The jurors also offer a retort to those who contend that such horrific abuses of UACs as rapes, forced prostitution, debt bondage, and sweatshop labor occur only in extremely isolated instances:

We understand that one of the typical defenses of this process is that only a small number of children fall prey to any of these misfortunes. To that we say two things: (1) this is a false trope, presented either by those who are utterly ignorant of reality or those who would see the current conditions continue- the number and percentage of UAC experiencing problematic scenarios is not small by any stretch; and (2) even one such easily preventable case is unacceptable. [First emphasis added.]

One Caveat, but ... I will offer one caveat: Grand jurors only hear one side of the story, the one offered by the prosecutor.

That said, however, the jurors seem to be properly placing the mounds of evidence they have received (“more than five months questioning, learning, listening, reviewing, reading, and discussing dozens of witnesses, streams of video, gigabytes of data, and reams of paper”) into a reasonable context in their findings.

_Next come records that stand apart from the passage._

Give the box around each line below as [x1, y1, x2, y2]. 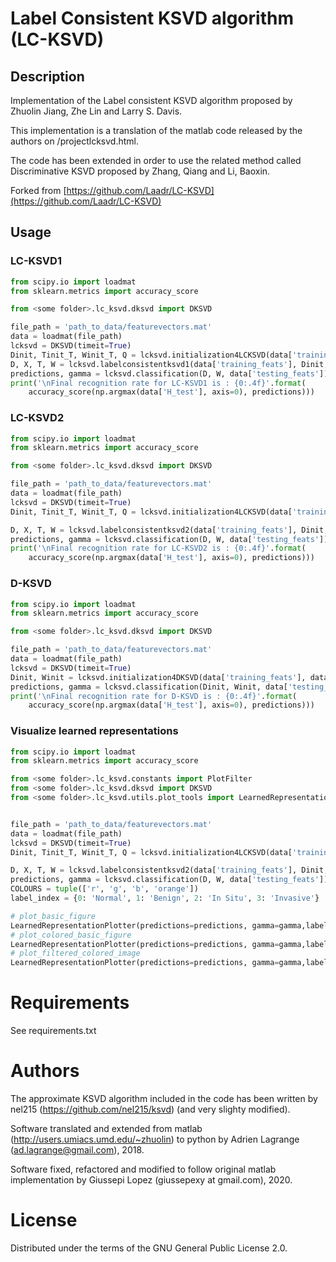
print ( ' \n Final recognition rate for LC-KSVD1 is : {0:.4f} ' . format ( [10, 378, 307, 388]
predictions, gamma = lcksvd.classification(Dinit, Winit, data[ [10, 682, 288, 692]
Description [10, 68, 85, 85]
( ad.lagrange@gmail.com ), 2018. [10, 1144, 145, 1156]
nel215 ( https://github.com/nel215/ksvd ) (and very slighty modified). [10, 1103, 291, 1116]
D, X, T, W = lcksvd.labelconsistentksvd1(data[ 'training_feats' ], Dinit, [10, 359, 329, 369]
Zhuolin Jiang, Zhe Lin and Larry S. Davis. [10, 105, 183, 117]
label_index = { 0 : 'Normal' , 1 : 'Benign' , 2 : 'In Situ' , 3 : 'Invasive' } [10, 893, 320, 904]
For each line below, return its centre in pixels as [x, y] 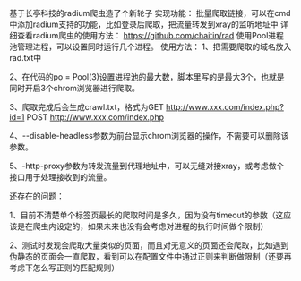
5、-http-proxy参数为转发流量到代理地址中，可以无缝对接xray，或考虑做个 [147, 166]
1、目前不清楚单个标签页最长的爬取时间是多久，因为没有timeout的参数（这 [146, 215]
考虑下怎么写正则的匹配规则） [64, 268]
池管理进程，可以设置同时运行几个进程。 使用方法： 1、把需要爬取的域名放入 [150, 47]
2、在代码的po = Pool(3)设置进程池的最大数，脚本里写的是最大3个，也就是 [147, 77]
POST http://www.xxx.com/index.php [95, 117]
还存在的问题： [37, 196]
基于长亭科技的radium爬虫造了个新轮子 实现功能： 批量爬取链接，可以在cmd [150, 13]
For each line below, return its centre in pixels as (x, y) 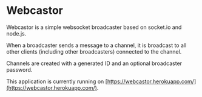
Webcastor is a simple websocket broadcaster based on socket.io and (94, 27)
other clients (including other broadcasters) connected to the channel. (94, 51)
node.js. (16, 33)
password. (19, 69)
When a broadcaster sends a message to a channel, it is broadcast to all (96, 45)
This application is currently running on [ (57, 81)
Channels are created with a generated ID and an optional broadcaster (94, 63)
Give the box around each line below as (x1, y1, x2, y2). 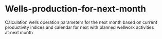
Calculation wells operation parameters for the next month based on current (5, 19, 157, 25)
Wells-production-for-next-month (5, 3, 146, 14)
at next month (5, 29, 33, 35)
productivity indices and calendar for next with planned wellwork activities (5, 24, 154, 30)
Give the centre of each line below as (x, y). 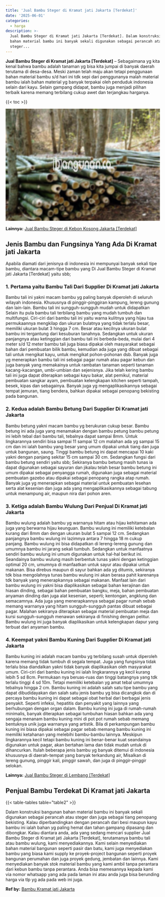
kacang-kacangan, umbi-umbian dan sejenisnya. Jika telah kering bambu (80, 370)
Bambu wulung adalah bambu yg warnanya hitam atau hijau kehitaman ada (81, 523)
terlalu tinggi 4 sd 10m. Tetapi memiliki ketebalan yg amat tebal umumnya (79, 682)
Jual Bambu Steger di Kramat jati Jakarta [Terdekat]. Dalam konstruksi (86, 36)
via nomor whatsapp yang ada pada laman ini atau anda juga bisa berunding (82, 874)
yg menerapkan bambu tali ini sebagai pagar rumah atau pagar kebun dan (80, 360)
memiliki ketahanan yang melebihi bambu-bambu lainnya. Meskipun (74, 734)
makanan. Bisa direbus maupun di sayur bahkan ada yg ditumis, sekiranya (80, 570)
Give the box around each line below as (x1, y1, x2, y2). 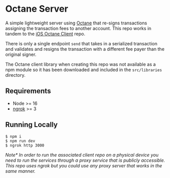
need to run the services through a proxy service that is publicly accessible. (5, 157, 165, 163)
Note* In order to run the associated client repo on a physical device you (5, 152, 159, 158)
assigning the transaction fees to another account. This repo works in (5, 25, 152, 31)
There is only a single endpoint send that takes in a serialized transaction (5, 40, 157, 46)
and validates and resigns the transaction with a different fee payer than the (5, 46, 165, 52)
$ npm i (5, 134, 22, 139)
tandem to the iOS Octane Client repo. (5, 31, 86, 37)
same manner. (5, 168, 36, 174)
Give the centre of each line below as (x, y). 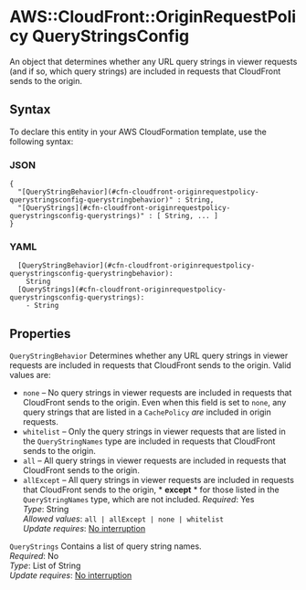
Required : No (34, 556)
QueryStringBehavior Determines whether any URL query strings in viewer (149, 356)
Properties (40, 334)
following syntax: (42, 141)
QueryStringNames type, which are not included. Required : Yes (138, 500)
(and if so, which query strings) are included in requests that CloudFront (145, 71)
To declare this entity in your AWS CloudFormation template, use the (138, 132)
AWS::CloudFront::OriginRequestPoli (153, 17)
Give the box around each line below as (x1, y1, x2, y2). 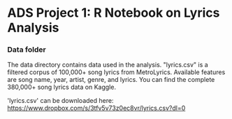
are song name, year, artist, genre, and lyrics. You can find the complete (7, 76, 215, 84)
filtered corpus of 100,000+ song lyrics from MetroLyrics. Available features (7, 68, 226, 76)
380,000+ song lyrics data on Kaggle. (7, 83, 117, 92)
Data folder (7, 45, 47, 55)
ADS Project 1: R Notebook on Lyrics (7, 5, 220, 21)
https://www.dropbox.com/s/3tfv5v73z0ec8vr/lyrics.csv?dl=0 (7, 104, 186, 113)
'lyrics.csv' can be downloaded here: (7, 97, 114, 105)
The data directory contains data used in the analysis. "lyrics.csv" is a (7, 61, 208, 69)
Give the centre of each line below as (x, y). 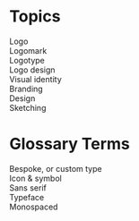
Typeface (27, 197)
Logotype (27, 60)
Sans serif (28, 187)
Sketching (28, 107)
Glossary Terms (69, 144)
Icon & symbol (36, 178)
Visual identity (35, 79)
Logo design (32, 70)
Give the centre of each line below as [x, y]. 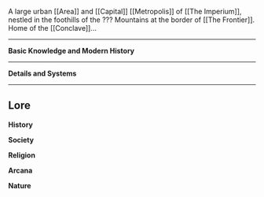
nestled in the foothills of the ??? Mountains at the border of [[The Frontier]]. [132, 20]
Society [21, 139]
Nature [20, 185]
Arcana [20, 170]
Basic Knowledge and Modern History [71, 51]
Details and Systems [42, 73]
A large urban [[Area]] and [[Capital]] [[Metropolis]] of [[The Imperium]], [125, 11]
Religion [22, 155]
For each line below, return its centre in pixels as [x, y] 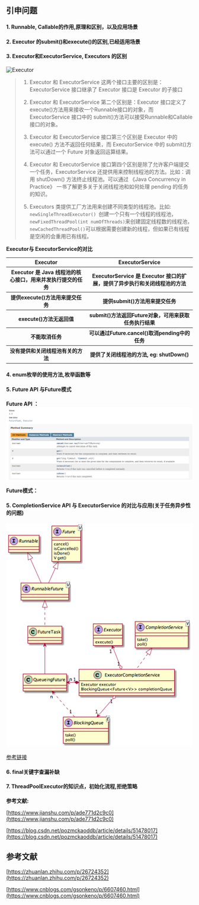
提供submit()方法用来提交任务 [139, 301]
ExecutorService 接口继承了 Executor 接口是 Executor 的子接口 [106, 89]
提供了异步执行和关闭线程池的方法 [145, 283]
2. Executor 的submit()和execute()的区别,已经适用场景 [73, 42]
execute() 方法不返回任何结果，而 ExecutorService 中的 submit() [108, 144]
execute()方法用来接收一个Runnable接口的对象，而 [92, 109]
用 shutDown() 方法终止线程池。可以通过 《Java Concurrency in [107, 179]
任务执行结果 [139, 323]
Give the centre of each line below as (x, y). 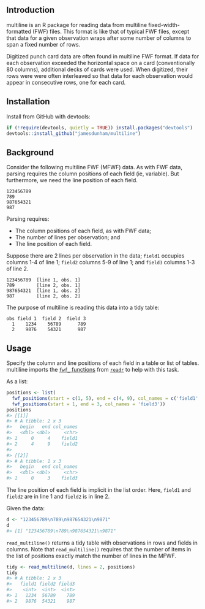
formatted (19, 31)
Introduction (31, 10)
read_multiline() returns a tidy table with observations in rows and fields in (102, 543)
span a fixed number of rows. (43, 44)
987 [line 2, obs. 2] (43, 296)
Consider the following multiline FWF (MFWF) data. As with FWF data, (94, 167)
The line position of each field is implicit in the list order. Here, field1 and (99, 490)
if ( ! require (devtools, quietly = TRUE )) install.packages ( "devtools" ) (99, 128)
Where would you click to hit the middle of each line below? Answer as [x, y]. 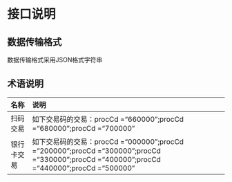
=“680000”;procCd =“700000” [84, 128]
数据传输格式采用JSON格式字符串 [55, 60]
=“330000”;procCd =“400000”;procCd [96, 159]
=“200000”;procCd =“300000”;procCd [96, 151]
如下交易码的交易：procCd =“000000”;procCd [108, 141]
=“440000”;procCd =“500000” [84, 168]
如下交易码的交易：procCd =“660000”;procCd [108, 119]

The only reason why the HSA and TVPRA — which expose children to unconscionable dangers and humiliations — have gone unamended for so long is that: (1) the UAC issue is complicated; and (2) easily demagogued (as Donald Trump learned to his disadvantage at the last presidential debate, and numerous times prior).

The press has done little to inform the public discourse on the issue, either. No one — no one — wants to be seen as heartless and uncaring when it comes to the most vulnerable innocents, and so (perversely and consequently), those innocents are deliberately exposed to mounting instances of cruelty.

The grand jury quotes Teddy Roosevelt — Rough Rider, president, reformer, and recipient of both the Nobel Peace Prize and Medal of Honor — who stated: “The most unpleasant truth is a safer companion than a pleasant falsehood”.

Americans have been living with the “pleasant falsehood” that alien children are safe and well-cared-for under our laws. The Florida grand jury goes a long way to debunking that claim by puncturing various harmful tropes to reveal many important but “unpleasant” truths. While their work is just beginning, Congress needs to read this presentment, and act.